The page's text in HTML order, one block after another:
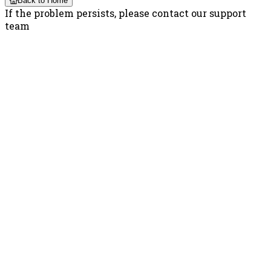
If the problem persists, please contact our support
team
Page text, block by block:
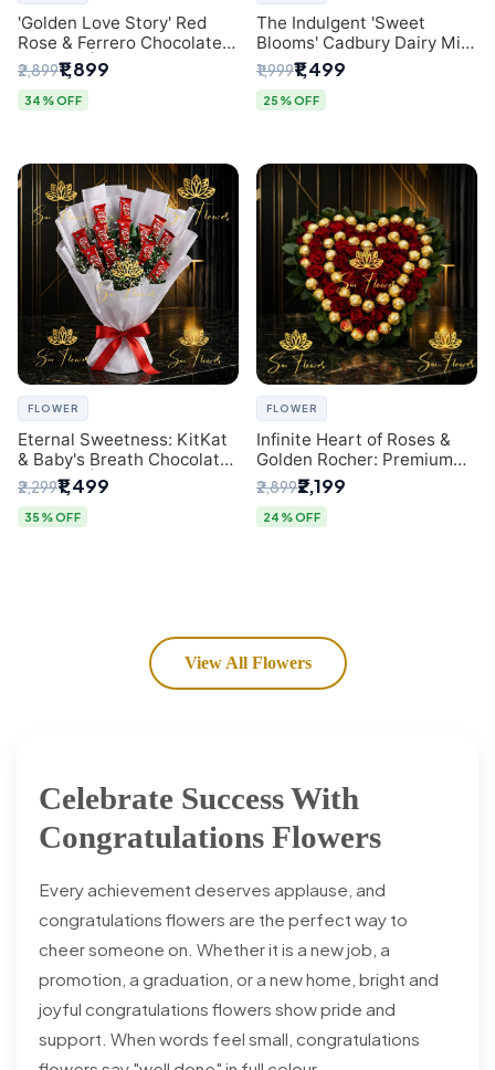
'Golden Love Story' Red
Rose & Ferrero Chocolate
Bouquet | Best Florist in
Delhi
₹2,899₹1,899
34% OFF
The Indulgent 'Sweet
Blooms' Cadbury Dairy Milk
Chocolate 'Flower'
Bouquet: An Exquisite
Surprise from Delhi's
₹1,999₹1,499
25% OFF
FLOWER
Eternal Sweetness: KitKat
& Baby's Breath Chocolate
Bouquet | Delhi's Premium
Flower Delivery
₹2,299₹1,499
35% OFF
FLOWER
Infinite Heart of Roses &
Golden Rocher: Premium
Flower Bouquet Delhi
₹2,899₹2,199
24% OFF
View All Flowers
Celebrate Success With
Congratulations Flowers
Every achievement deserves applause, and
congratulations flowers are the perfect way to
cheer someone on. Whether it is a new job, a
promotion, a graduation, or a new home, bright and
joyful congratulations flowers show pride and
support. When words feel small, congratulations
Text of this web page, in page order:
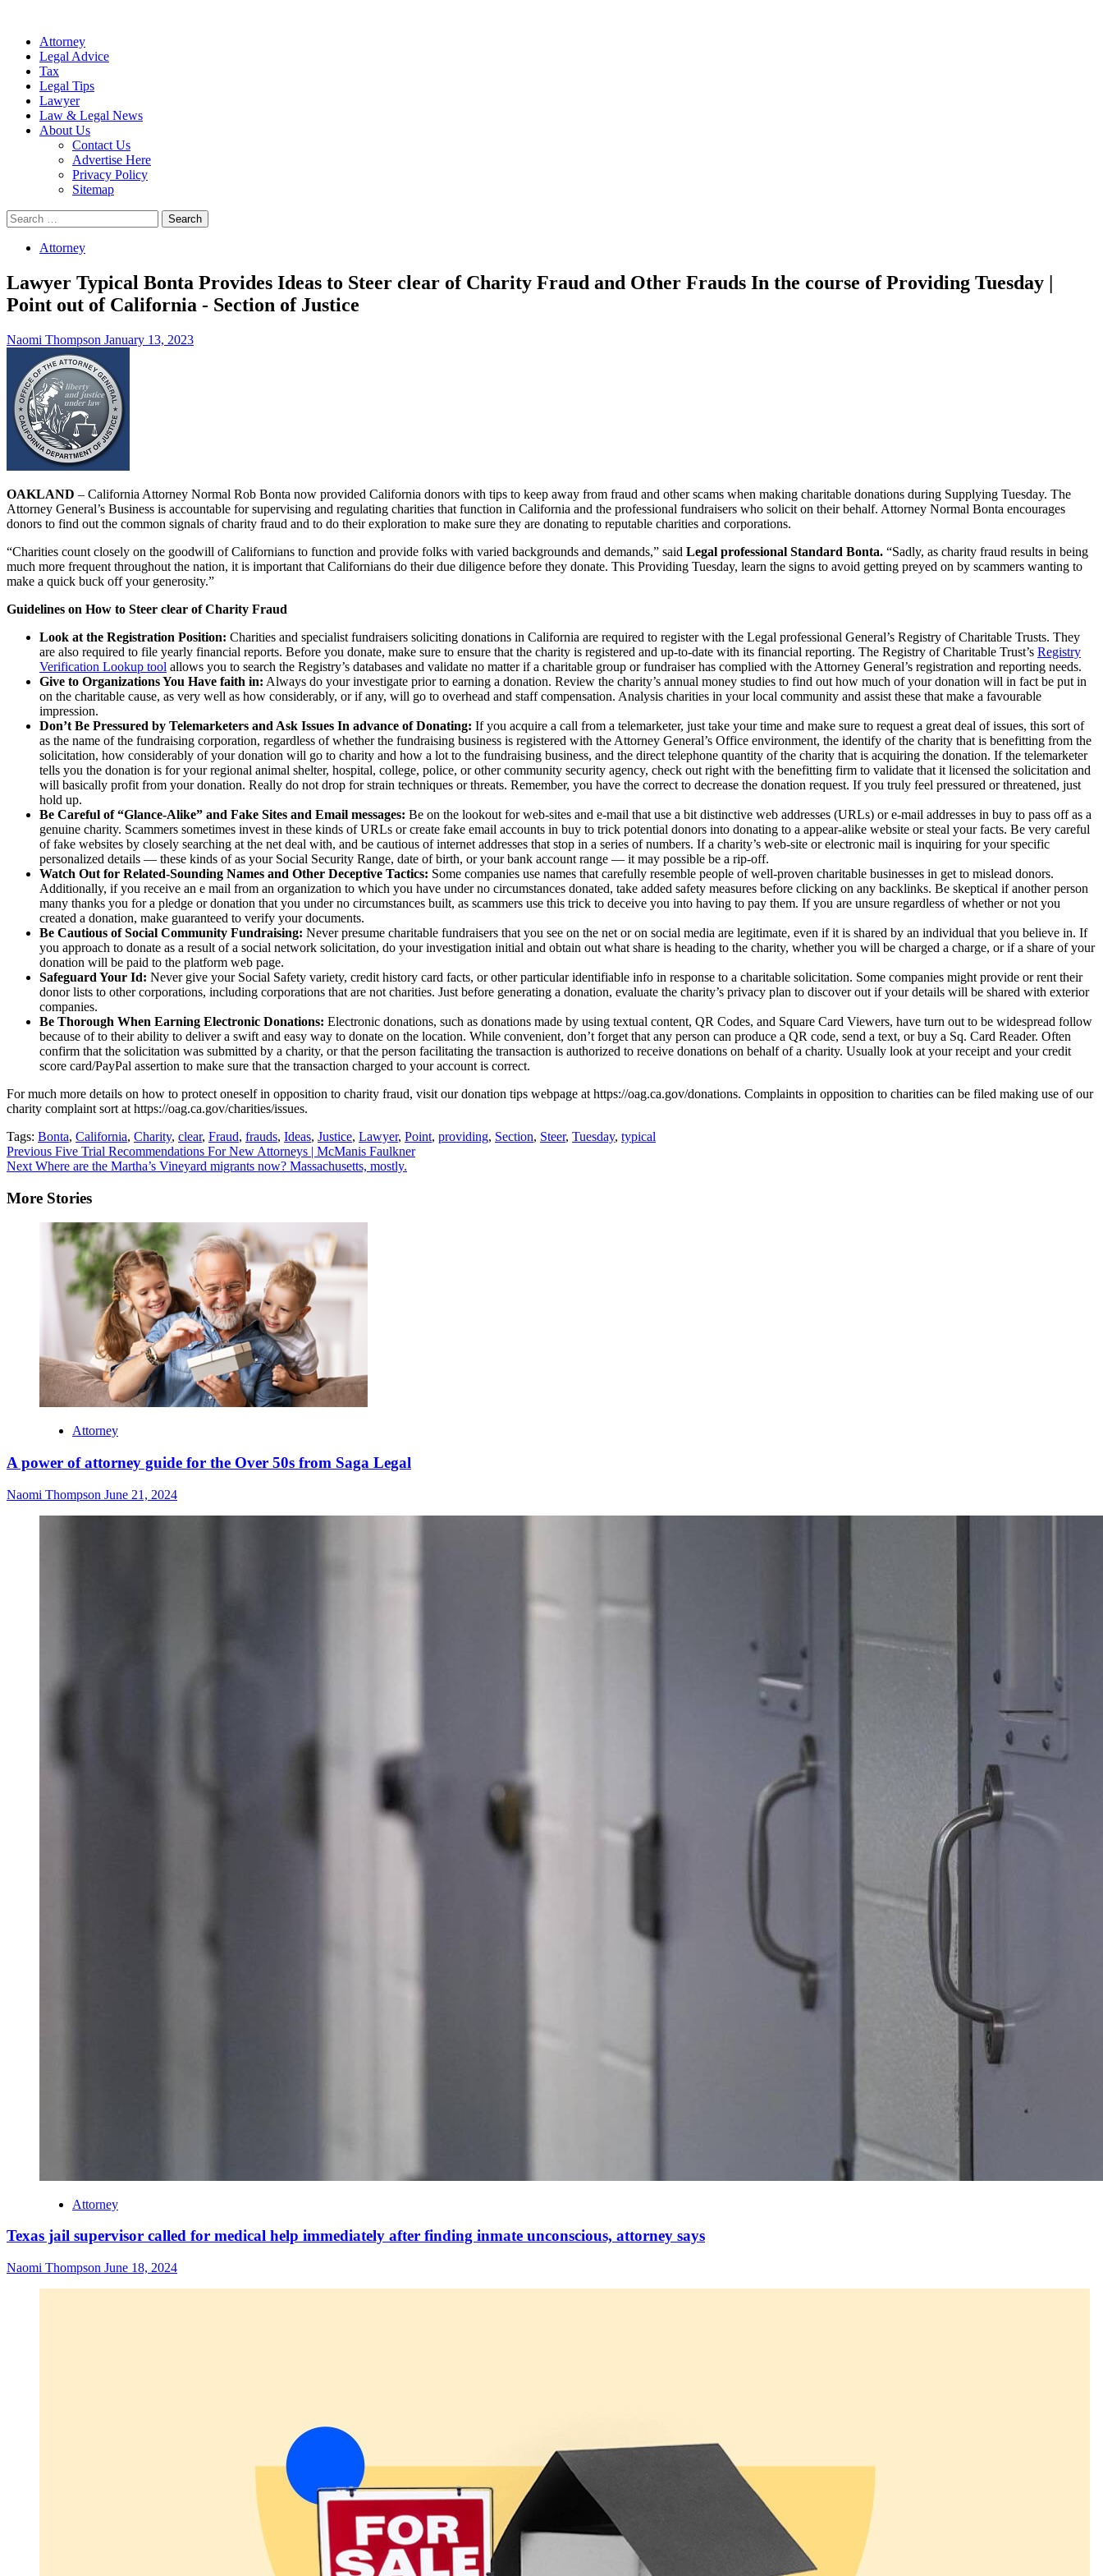
Attorney
Legal Advice
Tax
Legal Tips
Lawyer
Law & Legal News
About Us
Contact Us
Advertise Here
Privacy Policy
Sitemap
Search
for:
Attorney
Lawyer Typical Bonta Provides Ideas to Steer clear of Charity Fraud and Other Frauds In the course of Providing Tuesday |
Point out of California - Section of Justice
Naomi Thompson January 13, 2023
OAKLAND – California Attorney Normal Rob Bonta now provided California donors with tips to keep away from fraud and other scams when making charitable donations during Supplying Tuesday. The
Attorney General’s Business is accountable for supervising and regulating charities that function in California and the professional fundraisers who solicit on their behalf. Attorney Normal Bonta encourages
donors to find out the common signals of charity fraud and to do their exploration to make sure they are donating to reputable charities and corporations.
“Charities count closely on the goodwill of Californians to function and provide folks with varied backgrounds and demands,” said Legal professional Standard Bonta. “Sadly, as charity fraud results in being
much more frequent throughout the nation, it is important that Californians do their due diligence before they donate. This Providing Tuesday, learn the signs to avoid getting preyed on by scammers wanting to
make a quick buck off your generosity.”
Guidelines on How to Steer clear of Charity Fraud
Look at the Registration Position: Charities and specialist fundraisers soliciting donations in California are required to register with the Legal professional General’s Registry of Charitable Trusts. They
are also required to file yearly financial reports. Before you donate, make sure to ensure that the charity is registered and up-to-date with its financial reporting. The Registry of Charitable Trust’s Registry
Verification Lookup tool allows you to search the Registry’s databases and validate no matter if a charitable group or fundraiser has complied with the Attorney General’s registration and reporting needs.
Give to Organizations You Have faith in: Always do your investigate prior to earning a donation. Review the charity’s annual money studies to find out how much of your donation will in fact be put in
on the charitable cause, as very well as how considerably, or if any, will go to overhead and staff compensation. Analysis charities in your local community and assist these that make a favourable
impression.
Don’t Be Pressured by Telemarketers and Ask Issues In advance of Donating: If you acquire a call from a telemarketer, just take your time and make sure to request a great deal of issues, this sort of
as the name of the fundraising corporation, regardless of whether the fundraising business is registered with the Attorney General’s Office environment, the identify of the charity that is benefitting from the
solicitation, how considerably of your donation will go to charity and how a lot to the fundraising business, and the direct telephone quantity of the charity that is acquiring the donation. If the telemarketer
tells you the donation is for your regional animal shelter, hospital, college, police, or other community security agency, check out right with the benefitting firm to validate that it licensed the solicitation and
will basically profit from your donation. Really do not drop for strain techniques or threats. Remember, you have the correct to decrease the donation request. If you truly feel pressured or threatened, just
hold up.
Be Careful of “Glance-Alike” and Fake Sites and Email messages: Be on the lookout for web-sites and e-mail that use a bit distinctive web addresses (URLs) or e-mail addresses in buy to pass off as a
genuine charity. Scammers sometimes invest in these kinds of URLs or create fake email accounts in buy to trick potential donors into donating to a appear-alike website or steal your facts. Be very careful
of fake websites by closely searching at the net deal with, and be cautious of internet addresses that stop in a series of numbers. If a charity’s web-site or electronic mail is inquiring for your specific
personalized details — these kinds of as your Social Security Range, date of birth, or your bank account range — it may possible be a rip-off.
Watch Out for Related-Sounding Names and Other Deceptive Tactics: Some companies use names that carefully resemble people of well-proven charitable businesses in get to mislead donors.
Additionally, if you receive an e mail from an organization to which you have under no circumstances donated, take added safety measures before clicking on any backlinks. Be skeptical if another person
many thanks you for a pledge or donation that you under no circumstances built, as scammers use this trick to deceive you into having to pay them. If you are unsure regardless of whether or not you
created a donation, make guaranteed to verify your documents.
Be Cautious of Social Community Fundraising: Never presume charitable fundraisers that you see on the net or on social media are legitimate, even if it is shared by an individual that you believe in. If
you approach to donate as a result of a social network solicitation, do your investigation initial and obtain out what share is heading to the charity, whether you will be charged a charge, or if a share of your
donation will be paid to the platform web page.
Safeguard Your Id: Never give your Social Safety variety, credit history card facts, or other particular identifiable info in response to a charitable solicitation. Some companies might provide or rent their
donor lists to other corporations, including corporations that are not charities. Just before generating a donation, evaluate the charity’s privacy plan to discover out if your details will be shared with exterior
companies.
Be Thorough When Earning Electronic Donations: Electronic donations, such as donations made by using textual content, QR Codes, and Square Card Viewers, have turn out to be widespread follow
because of to their ability to deliver a swift and easy way to donate on the location. While convenient, don’t forget that any person can produce a QR code, send a text, or buy a Sq. Card Reader. Often
confirm that the solicitation was submitted by a charity, or that the person facilitating the transaction is authorized to receive donations on behalf of a charity. Usually look at your receipt and your credit
score card/PayPal assertion to make sure that the transaction charged to your account is correct.
For much more details on how to protect oneself in opposition to charity fraud, visit our donation tips webpage at https://oag.ca.gov/donations. Complaints in opposition to charities can be filed making use of our
charity complaint sort at https://oag.ca.gov/charities/issues.
Tags: Bonta, California, Charity, clear, Fraud, frauds, Ideas, Justice, Lawyer, Point, providing, Section, Steer, Tuesday, typical
Continue
Reading
Previous Five Trial Recommendations For New Attorneys | McManis Faulkner
Next Where are the Martha’s Vineyard migrants now? Massachusetts, mostly.
More Stories
Attorney
A power of attorney guide for the Over 50s from Saga Legal
Naomi Thompson June 21, 2024
Attorney
Texas jail supervisor called for medical help immediately after finding inmate unconscious, attorney says
Naomi Thompson June 18, 2024
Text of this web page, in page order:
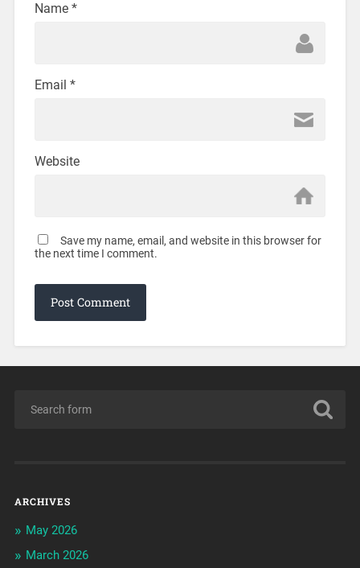
Name *
Email *
Website
Save my name, email, and website in this browser for
the next time I comment.
ARCHIVES
May 2026
March 2026
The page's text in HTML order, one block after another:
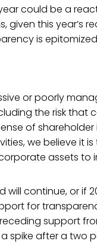
could be a
this year’s
is epitomized
or poorly
the risk
of
we believe it
assets to
will continue, or if
for
support
spike after a two
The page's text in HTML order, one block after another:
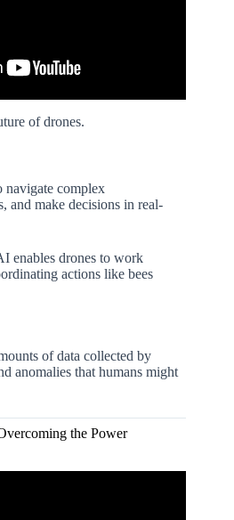
of drones.
navigate complex
and make decisions in real-
enables drones to work
actions like bees
of data collected by
anomalies that humans might
the Power
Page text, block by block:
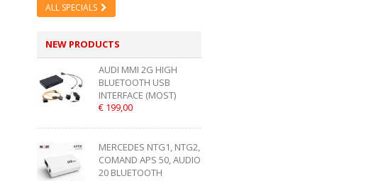
ALL SPECIALS
NEW PRODUCTS
AUDI MMI 2G HIGH
BLUETOOTH USB
INTERFACE (MOST)
€ 199,00
MERCEDES NTG1, NTG2,
COMAND APS 50, AUDIO
20 BLUETOOTH
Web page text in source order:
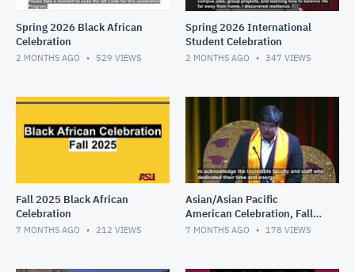
Spring 2026 Black African
Celebration
2 MONTHS AGO 529 VIEWS
Spring 2026 International
Student Celebration
2 MONTHS AGO 347 VIEWS
Fall 2025 Black African
Celebration
7 MONTHS AGO 212 VIEWS
Asian/Asian Pacific
American Celebration, Fall
2025
7 MONTHS AGO 178 VIEWS
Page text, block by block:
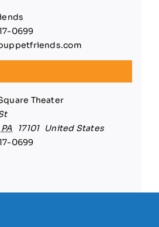
Theater
PA 17101 United States
0699
0699
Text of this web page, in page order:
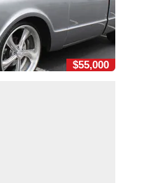
$55,000
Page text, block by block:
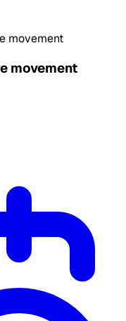
movement
movement
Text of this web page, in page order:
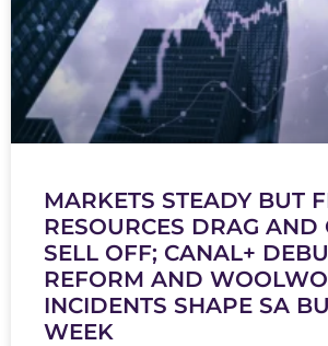
MARKETS STEADY BUT
RESOURCES DRAG AND
SELL OFF; CANAL+
REFORM AND
INCIDENTS SHAPE SA
WEEK
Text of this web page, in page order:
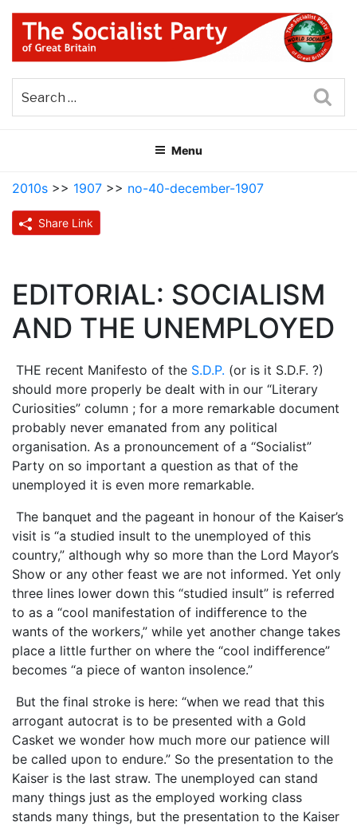
Skip
content
THE SOCIALIST PARTY OF
GREAT BRITAIN
Menu
2010s >> 1907 >> no-40-december-1907
Share Link
EDITORIAL: SOCIALISM
AND THE UNEMPLOYED
THE recent Manifesto of the S.D.P. (or is it S.D.F. ?)
should more properly be dealt with in our “Literary
Curiosities” column ; for a more remarkable document
probably never emanated from any political
organisation. As a pronouncement of a “Socialist”
Party on so important a question as that of the
unemployed it is even more remarkable.
The banquet and the pageant in honour of the Kaiser’s
visit is “a studied insult to the unemployed of this
country,” although why so more than the Lord Mayor’s
Show or any other feast we are not informed. Yet only
three lines lower down this “studied insult” is referred
to as a “cool manifestation of indifference to the
wants of the workers,” while yet another change takes
place a little further on where the “cool indifference”
becomes “a piece of wanton insolence.”
But the final stroke is here: “when we read that this
arrogant autocrat is to be presented with a Gold
Casket we wonder how much more our patience will
be called upon to endure.” So the presentation to the
Kaiser is the last straw. The unemployed can stand
many things just as the employed working class
stands many things, but the presentation to the Kaiser
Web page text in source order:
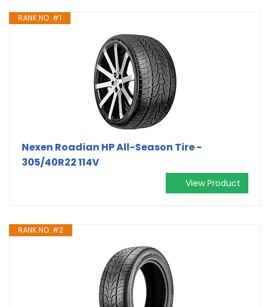
RANK NO. #1
Nexen Roadian HP All-Season Tire -
305/40R22 114V
View Product
RANK NO. #2
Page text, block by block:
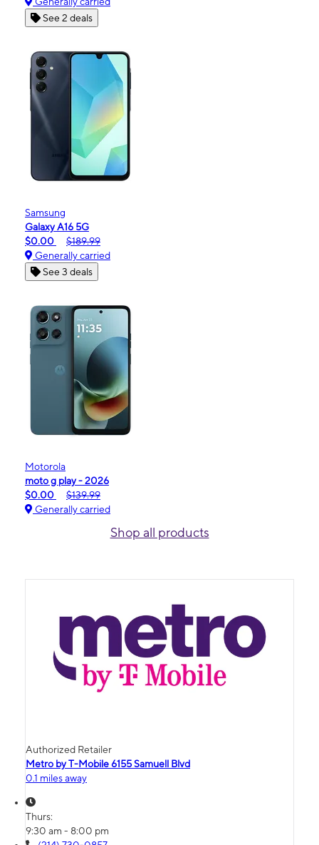
See 2 deals
Samsung
Galaxy A16 5G
$0.00
$189.99
Generally carried
See 3 deals
Motorola
moto g play - 2026
$0.00
$139.99
Generally carried
Shop all products
Authorized Retailer
Metro by T-Mobile 6155 Samuell Blvd
0.1 miles away
Thurs:
9:30 am - 8:00 pm
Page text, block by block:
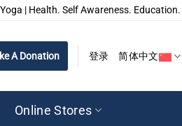
| Health. Self Awareness. Education.
A Donation 登录 简体中文
Online Stores
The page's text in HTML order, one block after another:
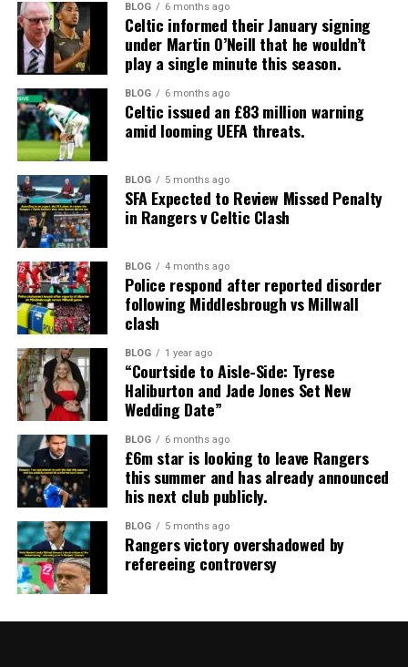
BLOG 6 months ago
Celtic informed their January signing
under Martin O’Neill that he wouldn’t
play a single minute this season.
BLOG 6 months ago
Celtic issued an £83 million warning
amid looming UEFA threats.
BLOG 5 months ago
SFA Expected to Review Missed Penalty
in Rangers v Celtic Clash
BLOG 4 months ago
Police respond after reported disorder
following Middlesbrough vs Millwall
clash
BLOG 1 year ago
“Courtside to Aisle-Side: Tyrese
Haliburton and Jade Jones Set New
Wedding Date”
BLOG 6 months ago
£6m star is looking to leave Rangers
this summer and has already announced
his next club publicly.
BLOG 5 months ago
Rangers victory overshadowed by
refereeing controversy

-------

**TASK PROMPT**
Search the entries for the word "these" and report how many lines contain it, as a bare number.

**TASK RESPONSE**
3